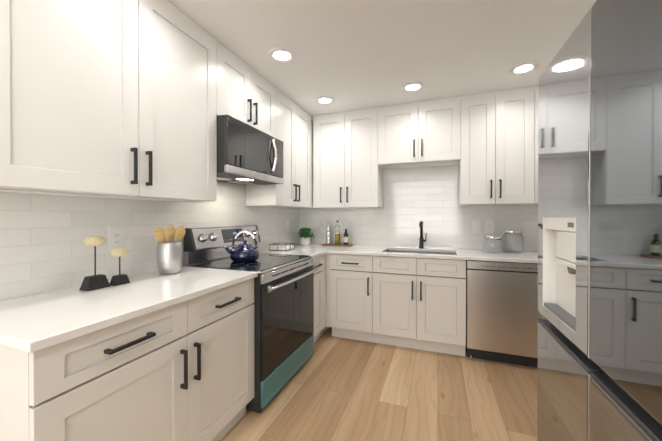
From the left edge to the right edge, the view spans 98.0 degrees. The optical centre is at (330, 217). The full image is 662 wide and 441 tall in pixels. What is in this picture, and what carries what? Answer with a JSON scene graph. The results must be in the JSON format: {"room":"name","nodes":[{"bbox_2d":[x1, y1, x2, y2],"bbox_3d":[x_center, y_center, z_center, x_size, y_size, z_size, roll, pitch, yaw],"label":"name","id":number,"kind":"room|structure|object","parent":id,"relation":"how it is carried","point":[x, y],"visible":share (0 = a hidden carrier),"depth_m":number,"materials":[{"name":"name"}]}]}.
{"room":"kitchen","nodes":[
{"label":"kitchen","id":0,"kind":"room"},
{"bbox_2d":[0,181,298,300],"bbox_3d":[-1.584,0.040,0.802,0.120,2.440,6.640,0,0,20],"label":"wall","id":1,"kind":"structure","parent":0,"point":[44,248],"depth_m":1.51,"materials":[{"name":"tile"}]},
{"bbox_2d":[0,0,219,202],"bbox_3d":[-1.095,-0.645,1.467,0.326,1.073,1.062,0,0,20],"label":"upper cabinet","id":2,"kind":"object","parent":1,"relation":"attached to","point":[125,99],"depth_m":1.29,"materials":[{"name":"white paint"}]},
{"bbox_2d":[109,226,123,250],"bbox_3d":[-1.211,0.115,1.624,0.008,0.135,0.080,0,0,20],"label":"electrical outlet","id":3,"kind":"object","parent":1,"relation":"attached to","point":[116,236],"visible":0.94,"depth_m":1.62,"materials":[{"name":"white plastic"}]},
{"bbox_2d":[220,43,279,139],"bbox_3d":[-0.782,-0.937,2.312,0.326,0.498,0.742,0,0,20],"label":"upper cabinet","id":4,"kind":"object","parent":1,"relation":"attached to","point":[246,96],"depth_m":2.20,"materials":[{"name":"white paint"}]},
{"bbox_2d":[217,114,282,185],"bbox_3d":[-0.719,-0.491,2.291,0.457,0.382,0.734,0,0,20],"label":"microwave","id":5,"kind":"object","parent":4,"relation":"attached to","point":[247,154],"visible":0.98,"depth_m":2.11,"materials":[{"name":"grey glass"}]},
{"bbox_2d":[246,88,311,207],"bbox_3d":[-0.516,-0.654,3.035,0.326,1.073,0.796,0,0,20],"label":"upper cabinet","id":6,"kind":"object","parent":1,"relation":"attached to","point":[295,191],"depth_m":2.91,"materials":[{"name":"white paint"}]},
{"bbox_2d":[285,221,288,231],"bbox_3d":[-0.529,0.100,3.472,0.008,0.135,0.080,0,0,20],"label":"electrical outlet","id":7,"kind":"object","parent":1,"relation":"attached to","point":[286,226],"visible":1,"depth_m":3.46,"materials":[{"name":"white plastic"}]},
{"bbox_2d":[220,327,537,440],"bbox_3d":[-0.186,1.313,0.293,3.100,0.100,6.640,0,0,20],"label":"floor","id":8,"kind":"structure","parent":0,"point":[334,388],"depth_m":1.98,"materials":[{"name":"brown wood"}]},
{"bbox_2d":[0,278,253,440],"bbox_3d":[-0.957,0.815,1.429,0.616,0.884,1.065,0,0,20],"label":"base cabinet","id":9,"kind":"object","parent":8,"relation":"on","point":[183,371],"depth_m":1.14,"materials":[{"name":"white paint"}]},
{"bbox_2d":[0,266,257,352],"bbox_3d":[-0.949,0.358,1.414,0.641,0.030,1.082,0,0,20],"label":"countertop","id":10,"kind":"structure","parent":9,"relation":"on","point":[33,323],"depth_m":1.16,"materials":[{"name":"stone"}]},
{"bbox_2d":[79,236,109,290],"bbox_3d":[-1.148,0.215,1.400,0.090,0.254,0.101,0,0,20],"label":"sculpture","id":11,"kind":"object","parent":10,"relation":"on","point":[94,282],"visible":1,"depth_m":1.38,"materials":[{"name":"cream shell"},{"name":"black metal"}]},
{"bbox_2d":[109,248,129,285],"bbox_3d":[-1.094,0.248,1.489,0.083,0.186,0.083,0,0,20],"label":"sculpture","id":12,"kind":"object","parent":10,"relation":"on","point":[119,279],"visible":1,"depth_m":1.47,"materials":[{"name":"black stone"}]},
{"bbox_2d":[154,225,184,273],"bbox_3d":[-0.999,0.191,1.780,0.146,0.298,0.206,0,0,20],"label":"utensil crock","id":13,"kind":"object","parent":10,"relation":"on","point":[169,256],"visible":1,"depth_m":1.73,"materials":[{"name":"silver metal"}]},
{"bbox_2d":[184,225,317,412],"bbox_3d":[-0.567,0.661,2.299,0.728,1.180,0.826,0,0,20],"label":"range","id":14,"kind":"object","parent":8,"relation":"on","point":[283,303],"visible":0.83,"depth_m":2.08,"materials":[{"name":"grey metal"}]},
{"bbox_2d":[224,230,258,261],"bbox_3d":[-0.695,0.215,2.260,0.265,0.238,0.222,0,0,20],"label":"kettle","id":15,"kind":"object","parent":14,"relation":"on","point":[244,252],"visible":1,"depth_m":2.19,"materials":[{"name":"blue ceramic"}]},
{"bbox_2d":[313,255,323,342],"bbox_3d":[-0.431,0.807,2.854,0.616,0.884,0.356,0,0,20],"label":"base cabinet","id":16,"kind":"object","parent":8,"relation":"on","point":[318,261],"depth_m":2.83,"materials":[{"name":"white paint"}]},
{"bbox_2d":[259,247,331,257],"bbox_3d":[-0.405,0.350,2.859,0.660,0.030,0.390,0,0,20],"label":"countertop","id":17,"kind":"structure","parent":16,"relation":"on","point":[311,251],"depth_m":2.87,"materials":[{"name":"stone"}]},
{"bbox_2d":[269,243,294,250],"bbox_3d":[-0.513,0.301,3.025,0.194,0.064,0.195,0,0,20],"label":"napkin holder","id":18,"kind":"object","parent":17,"relation":"on","point":[279,247],"visible":1,"depth_m":2.96,"materials":[{"name":"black metal"}]},
{"bbox_2d":[332,254,383,341],"bbox_3d":[0.274,0.805,3.199,0.508,0.884,0.616,0,0,20],"label":"base cabinet","id":19,"kind":"object","parent":8,"relation":"on","point":[352,275],"depth_m":2.90,"materials":[{"name":"white paint"}]},
{"bbox_2d":[292,243,537,262],"bbox_3d":[0.810,0.349,2.983,2.852,0.030,0.644,0,0,20],"label":"countertop","id":20,"kind":"structure","parent":19,"relation":"on","point":[461,254],"depth_m":2.76,"materials":[{"name":"stone"}]},
{"bbox_2d":[297,227,313,244],"bbox_3d":[-0.312,0.221,3.530,0.217,0.218,0.216,0,0,20],"label":"potted plant","id":21,"kind":"object","parent":20,"relation":"on","point":[306,236],"visible":1,"depth_m":3.48,"materials":[{"name":"green plant"}]},
{"bbox_2d":[322,218,352,246],"bbox_3d":[0.076,0.162,3.441,0.355,0.338,0.130,0,0,20],"label":"tray","id":22,"kind":"object","parent":20,"relation":"on","point":[337,236],"visible":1,"depth_m":3.42,"materials":[{"name":"brown wood"}]},
{"bbox_2d":[386,250,455,254],"bbox_3d":[0.897,0.467,2.932,0.714,0.202,0.444,0,0,20],"label":"sink","id":23,"kind":"object","parent":20,"relation":"in","point":[445,253],"visible":0.06,"depth_m":3.12,"materials":[{"name":"silver metal"}]},
{"bbox_2d":[419,221,426,247],"bbox_3d":[0.980,0.186,3.085,0.083,0.294,0.246,0,0,20],"label":"faucet","id":24,"kind":"object","parent":20,"relation":"on","point":[421,241],"visible":1,"depth_m":3.16,"materials":[{"name":"black metal"}]},
{"bbox_2d":[482,235,502,253],"bbox_3d":[1.565,0.252,2.791,0.176,0.165,0.176,0,0,20],"label":"glass jar","id":25,"kind":"object","parent":20,"relation":"on","point":[492,243],"visible":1,"depth_m":2.72,"materials":[{"name":"white"}]},
{"bbox_2d":[501,230,522,252],"bbox_3d":[1.781,0.227,2.828,0.184,0.215,0.184,0,0,20],"label":"glass jar","id":26,"kind":"object","parent":20,"relation":"on","point":[512,240],"visible":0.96,"depth_m":2.75,"materials":[{"name":"white"}]},
{"bbox_2d":[372,265,465,355],"bbox_3d":[0.905,0.921,2.967,0.836,0.655,0.616,0,0,20],"label":"base cabinet","id":27,"kind":"object","parent":8,"relation":"on","point":[422,309],"depth_m":2.67,"materials":[{"name":"white paint"}]},
{"bbox_2d":[465,260,547,367],"bbox_3d":[1.583,0.809,2.711,0.603,0.880,0.613,0,0,20],"label":"dishwasher","id":28,"kind":"object","parent":8,"relation":"on","point":[503,314],"visible":0.65,"depth_m":2.44,"materials":[{"name":"grey metal"}]},
{"bbox_2d":[537,0,661,440],"bbox_3d":[1.029,0.361,0.606,0.778,1.800,0.809,0,0,20],"label":"fridge","id":29,"kind":"object","parent":8,"relation":"on","point":[600,233],"visible":1,"depth_m":0.68,"materials":[{"name":"grey metal"}]},
{"bbox_2d":[168,0,595,115],"bbox_3d":[-0.186,-1.227,0.279,3.100,0.100,6.640,0,0,20],"label":"ceiling","id":30,"kind":"structure","parent":0,"point":[351,55],"depth_m":1.94,"materials":[{"name":"white paint"}]},
{"bbox_2d":[268,47,295,62],"bbox_3d":[-0.356,-1.182,2.096,0.200,0.010,0.200,0,0,20],"label":"recessed light","id":31,"kind":"object","parent":30,"relation":"in","point":[281,55],"visible":1,"depth_m":2.09,"materials":[{"name":"white paint"}]},
{"bbox_2d":[315,96,334,104],"bbox_3d":[-0.061,-1.186,2.909,0.200,0.010,0.200,0,0,20],"label":"recessed light","id":32,"kind":"object","parent":30,"relation":"in","point":[324,100],"visible":1,"depth_m":2.91,"materials":[{"name":"white paint"}]},
{"bbox_2d":[401,82,423,91],"bbox_3d":[0.742,-1.185,2.609,0.200,0.010,0.200,0,0,20],"label":"recessed light","id":33,"kind":"object","parent":30,"relation":"in","point":[412,86],"visible":0.98,"depth_m":2.60,"materials":[{"name":"white paint"}]},
{"bbox_2d":[509,62,538,74],"bbox_3d":[1.528,-1.183,2.280,0.200,0.010,0.200,0,0,20],"label":"recessed light","id":34,"kind":"object","parent":30,"relation":"in","point":[523,68],"visible":1,"depth_m":2.28,"materials":[{"name":"white paint"}]},
{"bbox_2d":[299,165,537,252],"bbox_3d":[1.000,0.026,3.323,2.980,2.440,0.120,0,0,20],"label":"wall","id":35,"kind":"structure","parent":0,"point":[413,197],"depth_m":3.25,"materials":[{"name":"tile"}]},
{"bbox_2d":[320,221,325,231],"bbox_3d":[-0.097,0.109,3.659,0.080,0.135,0.008,0,0,20],"label":"electrical outlet","id":36,"kind":"object","parent":35,"relation":"attached to","point":[322,226],"visible":0.92,"depth_m":3.66,"materials":[{"name":"white plastic"}]},
{"bbox_2d":[312,107,383,207],"bbox_3d":[0.181,-0.655,3.364,0.794,1.073,0.356,0,0,20],"label":"upper cabinet","id":37,"kind":"object","parent":35,"relation":"attached to","point":[347,172],"depth_m":3.21,"materials":[{"name":"white paint"}]},
{"bbox_2d":[380,96,463,168],"bbox_3d":[0.940,-0.883,3.098,0.813,0.616,0.326,0,0,20],"label":"upper cabinet","id":38,"kind":"object","parent":35,"relation":"attached to","point":[428,133],"depth_m":2.93,"materials":[{"name":"white paint"}]},
{"bbox_2d":[472,220,480,232],"bbox_3d":[1.544,0.090,3.053,0.080,0.135,0.009,0,0,20],"label":"light switch","id":39,"kind":"object","parent":35,"relation":"attached to","point":[476,226],"visible":1,"depth_m":3.05,"materials":[{"name":"white plastic"}]},
{"bbox_2d":[485,220,493,232],"bbox_3d":[1.659,0.090,3.011,0.080,0.135,0.008,0,0,20],"label":"electrical outlet","id":40,"kind":"object","parent":35,"relation":"attached to","point":[489,226],"visible":1,"depth_m":3.01,"materials":[{"name":"white plastic"}]},
{"bbox_2d":[456,86,535,205],"bbox_3d":[1.608,-0.661,2.853,0.610,1.056,0.326,0,0,20],"label":"upper cabinet","id":41,"kind":"object","parent":35,"relation":"attached to","point":[498,166],"depth_m":2.69,"materials":[{"name":"white paint"}]},
{"bbox_3d":[1.191,0.046,-0.287,0.120,2.440,6.520,0,0,20],"label":"wall","id":42,"kind":"structure","parent":0,"visible":0},
{"bbox_2d":[528,86,538,204],"bbox_3d":[2.048,-0.660,2.690,0.329,1.056,0.326,0,0,20],"label":"upper cabinet","id":43,"kind":"object","parent":42,"relation":"attached to","point":[537,87],"depth_m":2.59,"materials":[{"name":"white paint"}]}
]}

■ Work request ■
Copy all lines above where "plastic" is present.

■ Response ■
{"bbox_2d":[109,226,123,250],"bbox_3d":[-1.211,0.115,1.624,0.008,0.135,0.080,0,0,20],"label":"electrical outlet","id":3,"kind":"object","parent":1,"relation":"attached to","point":[116,236],"visible":0.94,"depth_m":1.62,"materials":[{"name":"white plastic"}]},
{"bbox_2d":[285,221,288,231],"bbox_3d":[-0.529,0.100,3.472,0.008,0.135,0.080,0,0,20],"label":"electrical outlet","id":7,"kind":"object","parent":1,"relation":"attached to","point":[286,226],"visible":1,"depth_m":3.46,"materials":[{"name":"white plastic"}]},
{"bbox_2d":[320,221,325,231],"bbox_3d":[-0.097,0.109,3.659,0.080,0.135,0.008,0,0,20],"label":"electrical outlet","id":36,"kind":"object","parent":35,"relation":"attached to","point":[322,226],"visible":0.92,"depth_m":3.66,"materials":[{"name":"white plastic"}]},
{"bbox_2d":[472,220,480,232],"bbox_3d":[1.544,0.090,3.053,0.080,0.135,0.009,0,0,20],"label":"light switch","id":39,"kind":"object","parent":35,"relation":"attached to","point":[476,226],"visible":1,"depth_m":3.05,"materials":[{"name":"white plastic"}]},
{"bbox_2d":[485,220,493,232],"bbox_3d":[1.659,0.090,3.011,0.080,0.135,0.008,0,0,20],"label":"electrical outlet","id":40,"kind":"object","parent":35,"relation":"attached to","point":[489,226],"visible":1,"depth_m":3.01,"materials":[{"name":"white plastic"}]},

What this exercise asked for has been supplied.